REQUIRED WORK: Exact transcription, pictures omitted: reproduce the listing below.

EXERCISE MATERIAL:
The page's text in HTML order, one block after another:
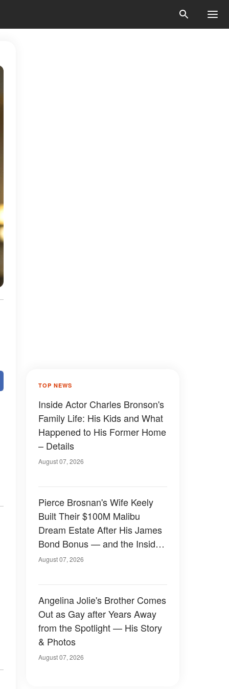
TOP NEWS
Inside Actor Charles Bronson's
Family Life: His Kids and What
Happened to His Former Home
– Details
August 07, 2026
Pierce Brosnan's Wife Keely
Built Their $100M Malibu
Dream Estate After His James
Bond Bonus — and the Inside
Is Something Else — Photos
August 07, 2026
Angelina Jolie's Brother Comes
Out as Gay after Years Away
from the Spotlight — His Story
& Photos
August 07, 2026
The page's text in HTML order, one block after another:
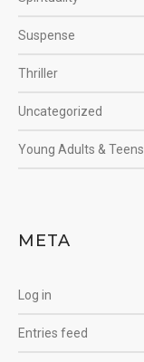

TASK RESPONSE:
The page's text in HTML order, one block after another:
TOP NEWS
Inside Actor Charles Bronson's
Family Life: His Kids and What
Happened to His Former Home
– Details
August 07, 2026
Pierce Brosnan's Wife Keely
Built Their $100M Malibu
Dream Estate After His James
Bond Bonus — and the Inside
Is Something Else — Photos
August 07, 2026
Angelina Jolie's Brother Comes
Out as Gay after Years Away
from the Spotlight — His Story
& Photos
August 07, 2026
The page's text in HTML order, one block after another:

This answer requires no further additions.